(Data records)

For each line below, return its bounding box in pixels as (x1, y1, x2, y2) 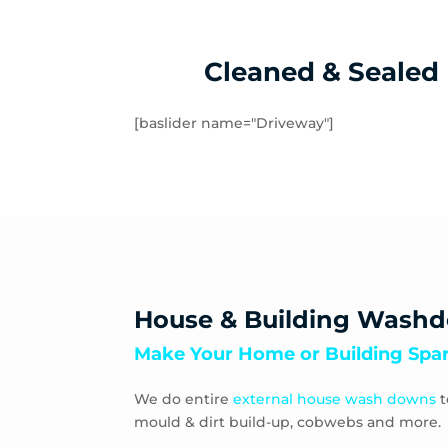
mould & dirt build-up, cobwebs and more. (134, 412, 442, 431)
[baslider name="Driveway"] (134, 113, 335, 132)
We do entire (134, 389, 234, 408)
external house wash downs (233, 389, 437, 408)

• **Your goal**
Copy the entries above verbatim. Pictures do not belong in the copy.

• **Output of the exercise**
For each line below, return its bounding box in pixels as (x1, y1, x2, y2) 
mould & dirt build-up, cobwebs and more. (134, 412, 442, 431)
[baslider name="Driveway"] (134, 113, 335, 132)
We do entire (134, 389, 234, 408)
external house wash downs (233, 389, 437, 408)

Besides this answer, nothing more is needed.